# Work to be completed
Between the line containing "Live Sessions Events Store Contact Us" and the line containing "Dirtcore Music Releases" lies a run of lines; give that run again exactly, with both of those lines, and nothing else from the entries below.

### Recorded information ###

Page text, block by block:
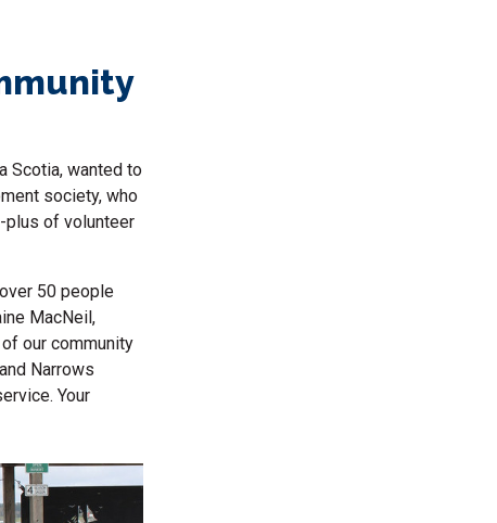
Scotia, wanted to
society, who
plus of volunteer
50 people
MacNeil,
our community
Narrows
Your
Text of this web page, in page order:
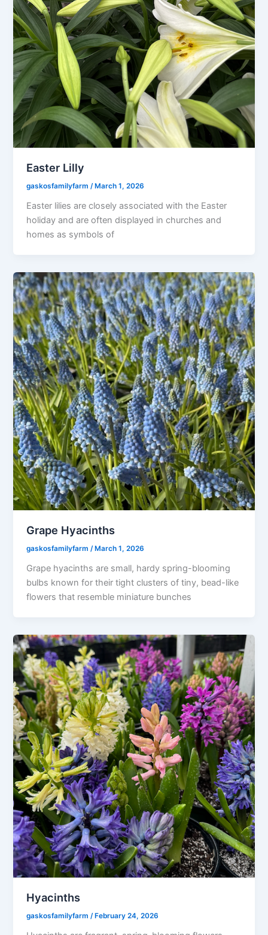
Easter Lilly
gaskosfamilyfarm/ March 1, 2026
Easter lilies are closely associated with the Easter
holiday and are often displayed in churches and
homes as symbols of
Grape Hyacinths
gaskosfamilyfarm /March 1, 2026
Grape hyacinths are small, hardy spring-blooming
bulbs known for their tight clusters of tiny, bead-like
flowers that resemble miniature bunches
Hyacinths
gaskosfamilyfarm/ February 24, 2026
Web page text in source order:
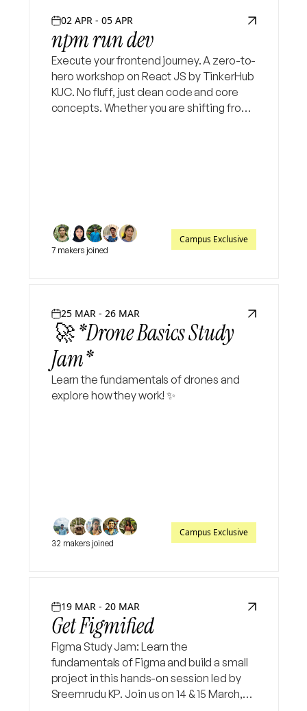
02 APR - 05 APR
npm run dev
Execute your frontend journey. A zero-to-
hero workshop on React JS by TinkerHub
KUC. No fluff, just clean code and core
concepts. Whether you are shifting from
7 makers joined
Campus Exclusive
25 MAR - 26 MAR
🚀 *Drone Basics Study
Jam*
Learn the fundamentals of drones and
explore how they work! ✨
32 makers joined
Campus Exclusive
19 MAR - 20 MAR
Get Figmified
Figma Study Jam: Learn the
fundamentals of Figma and build a small
project in this hands-on session led by
Sreemrudu KP. Join us on 14 & 15 March,
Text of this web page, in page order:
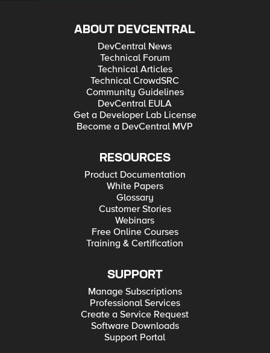
ABOUT DEVCENTRAL
DevCentral News
Technical Forum
Technical Articles
Technical CrowdSRC
Community Guidelines
DevCentral EULA
Get a Developer Lab License
Become a DevCentral MVP
RESOURCES
Product Documentation
White Papers
Glossary
Customer Stories
Webinars
Free Online Courses
Training & Certification
SUPPORT
Manage Subscriptions
Professional Services
Create a Service Request
Software Downloads
Support Portal
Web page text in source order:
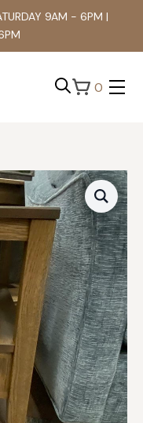
9AM - 6PM |
0
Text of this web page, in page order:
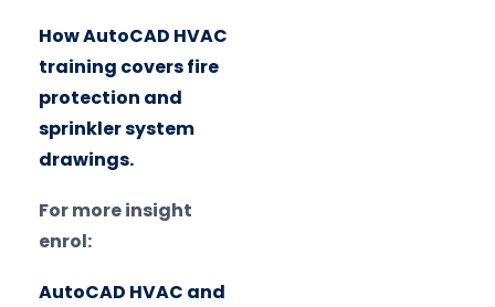
How AutoCAD HVAC
training covers fire
protection and
sprinkler system
drawings.
For more insight
enrol:
AutoCAD HVAC and
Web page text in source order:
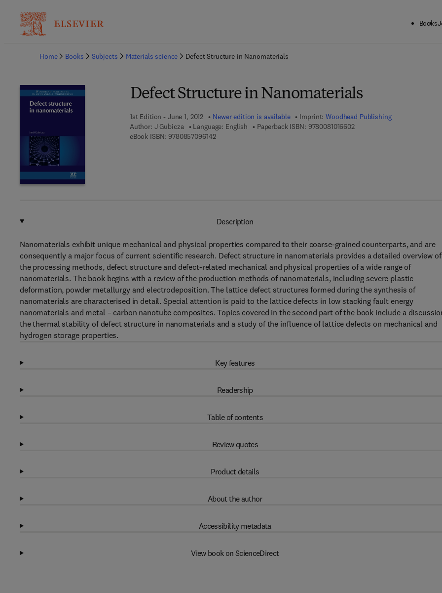
Books
Home
Books Subjects Materials science Defect Structure in Nanomaterials
Defect Structure in Nanomaterials
1st Edition - June 1, 2012 Newer edition is available Imprint:Woodhead Publishing
Author: J Gubicza Language: English Paperback ISBN: 97800810166029 7 8 - 0 - 0 8 - 1 0 1 6 6 0 - 2
eBook ISBN: 97808570961429 7 8 - 0 - 8 5 7 0 9 - 6 1 4 - 2
Description
Nanomaterials exhibit unique mechanical and physical properties compared to their coarse-grained counterparts, and are
consequently a major focus of current scientific research. Defect structure in nanomaterials provides a detailed overview of
the processing methods, defect structure and defect-related mechanical and physical properties of a wide range of
nanomaterials. The book begins with a review of the production methods of nanomaterials, including severe plastic
deformation, powder metallurgy and electrodeposition. The lattice defect structures formed during the synthesis of
nanomaterials are characterised in detail. Special attention is paid to the lattice defects in low stacking fault energy
nanomaterials and metal – carbon nanotube composites. Topics covered in the second part of the book include a
the thermal stability of defect structure in nanomaterials and a study of the influence of lattice defects on mechanical and
hydrogen storage properties.
Key features
Readership
Table of contents
Review quotes
Product details
About the author
Accessibility metadata
View book on ScienceDirect
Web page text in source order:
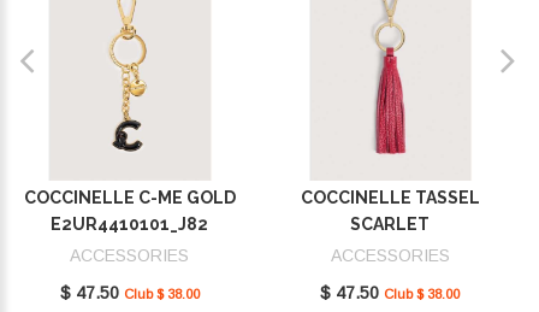
COCCINELLE C-ME GOLD
E2UR4410101_J82
ACCESSORIES
$ 47.50 Club $ 38.00
COCCINELLE TASSEL
SCARLET
E2MU0410101_R02
ACCESSORIES
$ 47.50 Club $ 38.00
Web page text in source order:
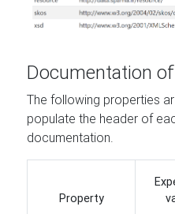
Documentation
The following properties
populate the header of
documentation.
Property
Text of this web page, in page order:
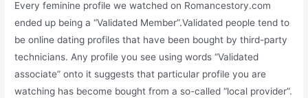
Every feminine profile we watched on Romancestory.com
ended up being a “Validated Member”.Validated people tend to
be online dating profiles that have been bought by third-party
technicians. Any profile you see using words “Validated
associate” onto it suggests that particular profile you are
watching has become bought from a so-called “local provider”.
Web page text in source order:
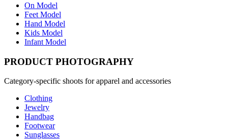
On Model
Feet Model
Hand Model
Kids Model
Infant Model
PRODUCT PHOTOGRAPHY
Category-specific shoots for apparel and accessories
Clothing
Jewelry
Handbag
Footwear
Sunglasses
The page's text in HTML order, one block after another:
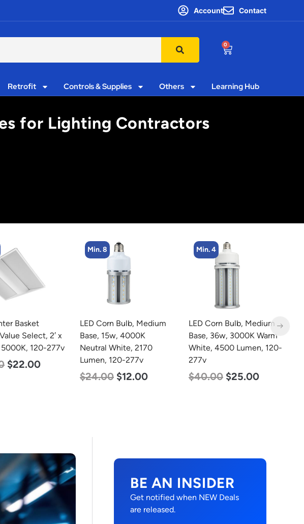
Account Contact
0
Retrofit Controls & Supplies Others Learning Hub
for Lighting Contractors
Basket
Select, 2′ x
5000K, 120-277v
$22.00
Min. 8
LED Corn Bulb, Medium
Base, 15w, 4000K
Neutral White, 2170
Lumen, 120-277v
$24.00 $12.00
Min. 4
LED Corn Bulb, Medium
Base, 36w, 3000K Warm
White, 4500 Lumen, 120-
277v
$40.00 $25.00
BE AN INSIDER
Get notified when NEW Deals
are released.
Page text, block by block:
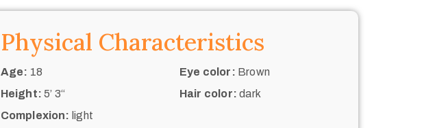
Physical Characteristics
Age: 18
Height: 5’ 3“
Complexion: light
Eye color: Brown
Hair color: dark
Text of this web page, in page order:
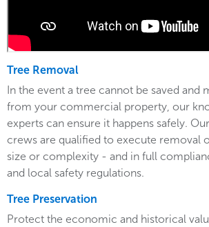
Tree Removal
In the event a tree cannot be saved and
from your commercial property, our
experts can ensure it happens safely.
crews are qualified to execute removal
size or complexity - and in full
and local safety regulations.
Tree Preservation
Protect the economic and historical
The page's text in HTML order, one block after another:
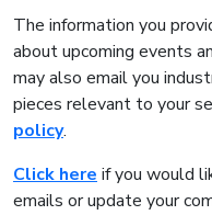
The information you
about upcoming events
may also email you
pieces relevant to your
policy.
Click here if you would
emails or update your
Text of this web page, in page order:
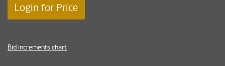
Login for Price
Bid increments chart
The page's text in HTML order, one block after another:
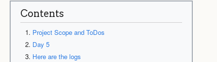
Contents
Project Scope and ToDos
Day 5
Here are the logs
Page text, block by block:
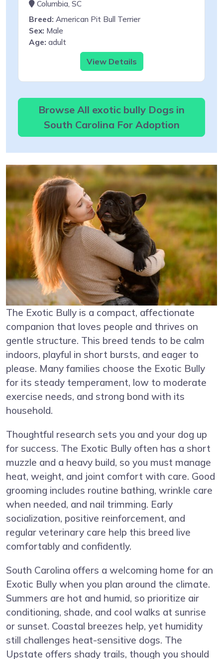
Columbia, SC
Breed: American Pit Bull Terrier
Sex: Male
Age: adult
View Details
Browse All exotic bully Dogs in
South Carolina For Adoption
The Exotic Bully is a compact, affectionate
companion that loves people and thrives on
gentle structure. This breed tends to be calm
indoors, playful in short bursts, and eager to
please. Many families choose the Exotic Bully
for its steady temperament, low to moderate
exercise needs, and strong bond with its
household.
Thoughtful research sets you and your dog up
for success. The Exotic Bully often has a short
muzzle and a heavy build, so you must manage
heat, weight, and joint comfort with care. Good
grooming includes routine bathing, wrinkle care
when needed, and nail trimming. Early
socialization, positive reinforcement, and
regular veterinary care help this breed live
comfortably and confidently.
South Carolina offers a welcoming home for an
Exotic Bully when you plan around the climate.
Summers are hot and humid, so prioritize air
conditioning, shade, and cool walks at sunrise
or sunset. Coastal breezes help, yet humidity
still challenges heat-sensitive dogs. The
Upstate offers shady trails, though you should
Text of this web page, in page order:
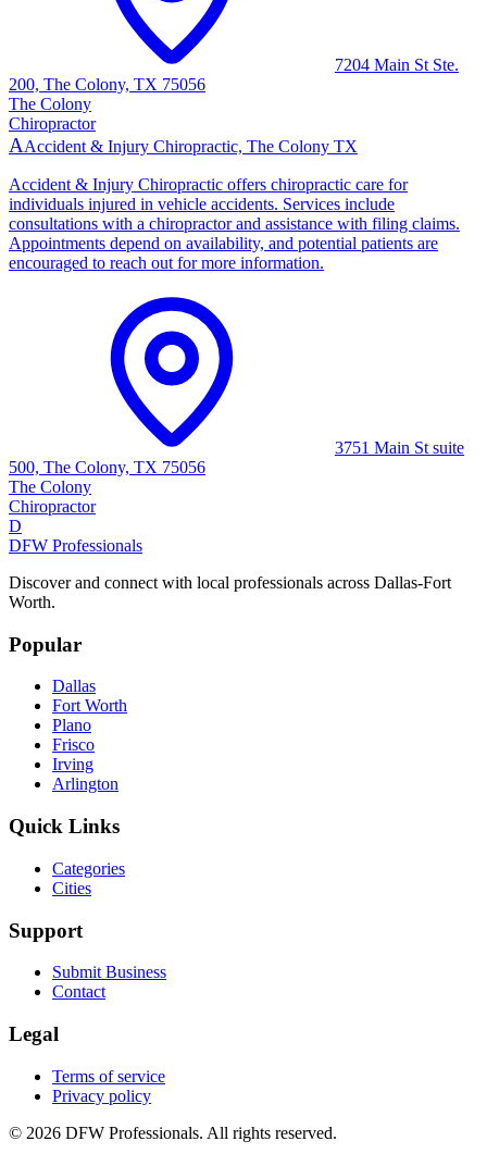
7204 Main St Ste.
200, The Colony, TX 75056
The Colony
Chiropractor
AAccident & Injury Chiropractic, The Colony TX
Accident & Injury Chiropractic offers chiropractic care for
individuals injured in vehicle accidents. Services include
consultations with a chiropractor and assistance with filing claims.
Appointments depend on availability, and potential patients are
encouraged to reach out for more information.
3751 Main St suite
500, The Colony, TX 75056
The Colony
Chiropractor
D
DFW Professionals
Discover and connect with local professionals across Dallas-Fort
Worth.
Popular
Dallas
Fort Worth
Plano
Frisco
Irving
Arlington
Quick Links
Categories
Cities
Support
Submit Business
Contact
Legal
Terms of service
Privacy policy
© 2026 DFW Professionals. All rights reserved.
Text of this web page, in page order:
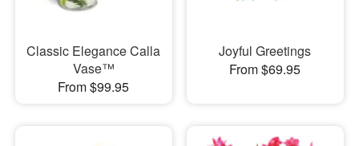
Classic Elegance Calla
Vase™
From $99.95
Joyful Greetings
From $69.95
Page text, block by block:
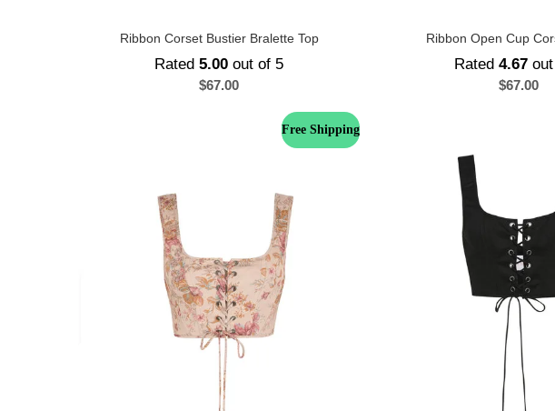
Ribbon Corset Bustier Bralette Top
Rated5.00 out of 5
$67.00
Ribbon Open Cup
Rated4.67
$67.00
Free Shipping
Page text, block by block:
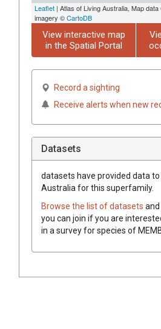
Leaflet | Atlas of Living Australia, Map
imagery ©CartoDB
View interactive map
in the Spatial Portal
Record a sighting
Receive alerts when new
Datasets
datasets have provided data
Australia for this superfamily.
Browse the list of datasets
you can join if you are
in a survey for species of
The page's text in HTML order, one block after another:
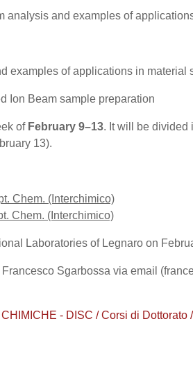
and examples of
of applications in material
Ion Beam sample preparation
ofFebruary 9–13. It will be divided
13).
Chem. (Interchimico)
Chem. (Interchimico)
Laboratories of Legnaro on
Sgarbossa via email
- DISC / Corsi di
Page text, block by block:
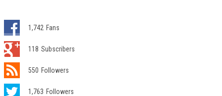
1,742 Fans
118 Subscribers
550 Followers
1,763 Followers
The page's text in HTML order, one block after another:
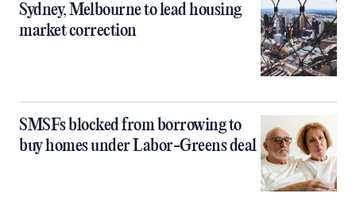
Sydney, Melbourne to lead housing
market correction
SMSFs blocked from borrowing to
buy homes under Labor-Greens deal
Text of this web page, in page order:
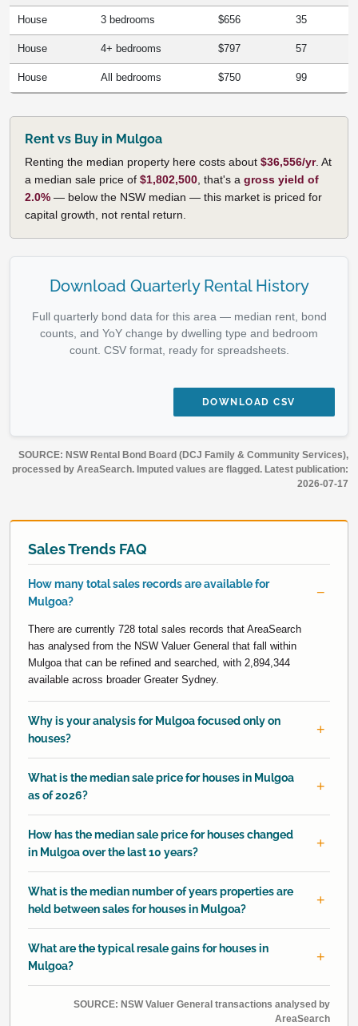
House 3 bedrooms $656 35
House 4+ bedrooms $797 57
House All bedrooms $750 99
Rent vs Buy in Mulgoa
Renting the median property here costs about $36,556/yr. At
a median sale price of $1,802,500 , that's a gross yield of
2.0% — below the NSW median — this market is priced for
capital growth, not rental return.
Download Quarterly Rental History
Full quarterly bond data for this area — median rent, bond
counts, and YoY change by dwelling type and bedroom
count. CSV format, ready for spreadsheets.
DOWNLOAD CSV
SOURCE: NSW Rental Bond Board (DCJ Family & Community Services),
processed by AreaSearch. Imputed values are flagged. Latest publication:
2026-07-17
Sales Trends FAQ
How many total sales records are available for
Mulgoa?
There are currently 728 total sales records that AreaSearch
has analysed from the NSW Valuer General that fall within
Mulgoa that can be refined and searched, with 2,894,344
available across broader Greater Sydney.
Why is your analysis for Mulgoa focused only on
houses?
What is the median sale price for houses in Mulgoa
as of 2026?
How has the median sale price for houses changed
in Mulgoa over the last 10 years?
What is the median number of years properties are
held between sales for houses in Mulgoa?
What are the typical resale gains for houses in
Mulgoa?
SOURCE: NSW Valuer General transactions analysed by
AreaSearch
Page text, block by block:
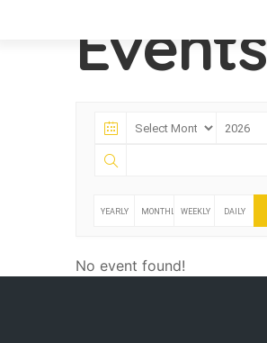
Events
YEARLY MONTHLY WEEKLY DAILY
No event found!
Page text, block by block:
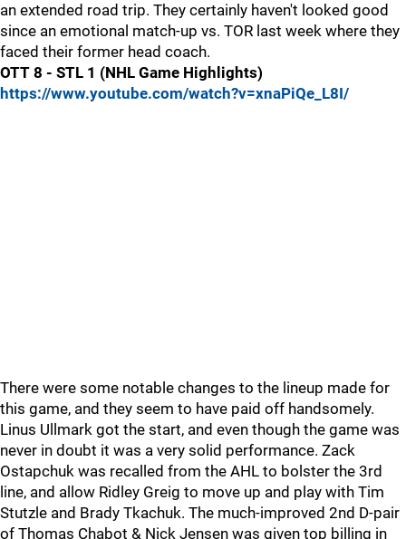
an extended road trip. They certainly haven't looked good
since an emotional match-up vs. TOR last week where they
faced their former head coach.
OTT 8 - STL 1 (NHL Game Highlights)
https://www.youtube.com/watch?v=xnaPiQe_L8I/
There were some notable changes to the lineup made for
this game, and they seem to have paid off handsomely.
Linus Ullmark got the start, and even though the game was
never in doubt it was a very solid performance. Zack
Ostapchuk was recalled from the AHL to bolster the 3rd
line, and allow Ridley Greig to move up and play with Tim
Stutzle and Brady Tkachuk. The much-improved 2nd D-pair
of Thomas Chabot & Nick Jensen was given top billing in
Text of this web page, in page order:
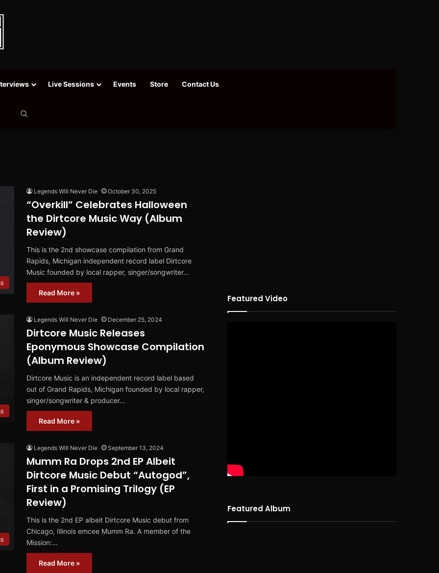
Live Sessions Events Store Contact Us
Legends Will Never Die October 30, 2025
“Overkill” Celebrates Halloween
the Dirtcore Music Way (Album
Review)
This is the 2nd showcase compilation from Grand
Rapids, Michigan independent record label Dirtcore
Music founded by local rapper, singer/songwriter…
Read More »
Legends Will Never Die December 25, 2024
Dirtcore Music Releases
Eponymous Showcase Compilation
(Album Review)
Dirtcore Music is an independent record label based
out of Grand Rapids, Michigan founded by local rapper,
singer/songwriter & producer…
Read More »
Legends Will Never Die September 13, 2024
Mumm Ra Drops 2nd EP Albeit
Dirtcore Music Debut “Autogod”,
First in a Promising Trilogy (EP
Review)
This is the 2nd EP albeit Dirtcore Music debut from
Chicago, Illinois emcee Mumm Ra. A member of the
Mission:…
Read More »
Featured Video
Featured Album
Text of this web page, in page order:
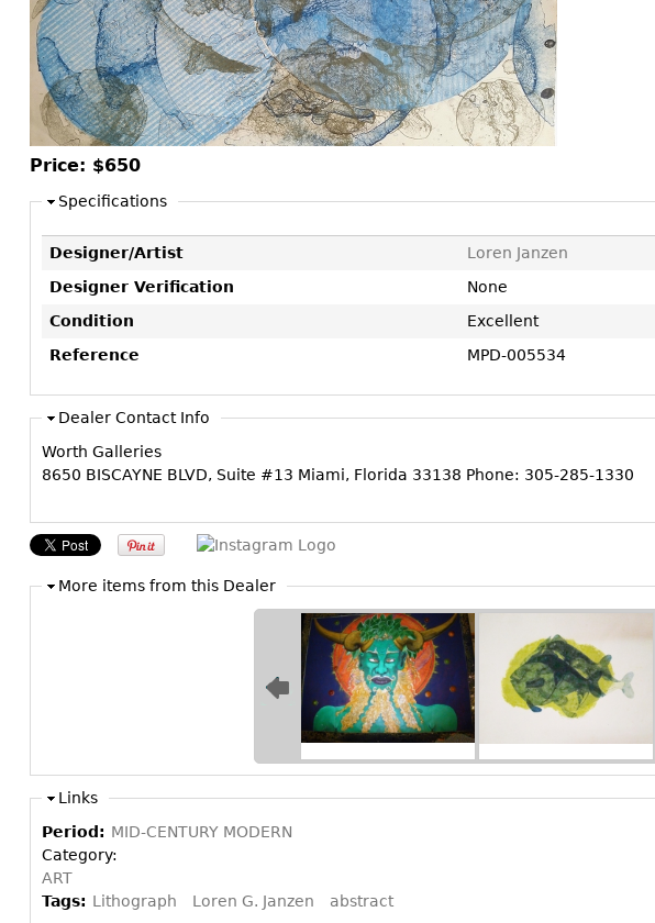
Loveseats
Day Beds
Chaise
Lounges
Benches
Other
Dining Suites
Sideboards
Bars
China Display
Buffets
Bookcases
Price: $650
Specifications
Designer/Artist
Loren Janzen
Designer Verification
None
Condition
Excellent
Reference
MPD-005534
Dealer Contact Info
Worth Galleries
8650 BISCAYNE BLVD, Suite #13 Miami, Florida 33138 Phone: 305-285-1330
More items from this Dealer
Links
Period: MID-CENTURY MODERN
Category:
ART
Tags: Lithograph Loren G. Janzen abstract

###

# Answer area
Live Sessions Events Store Contact Us
Legends Will Never Die October 30, 2025
“Overkill” Celebrates Halloween
the Dirtcore Music Way (Album
Review)
This is the 2nd showcase compilation from Grand
Rapids, Michigan independent record label Dirtcore
Music founded by local rapper, singer/songwriter…
Read More »
Legends Will Never Die December 25, 2024
Dirtcore Music Releases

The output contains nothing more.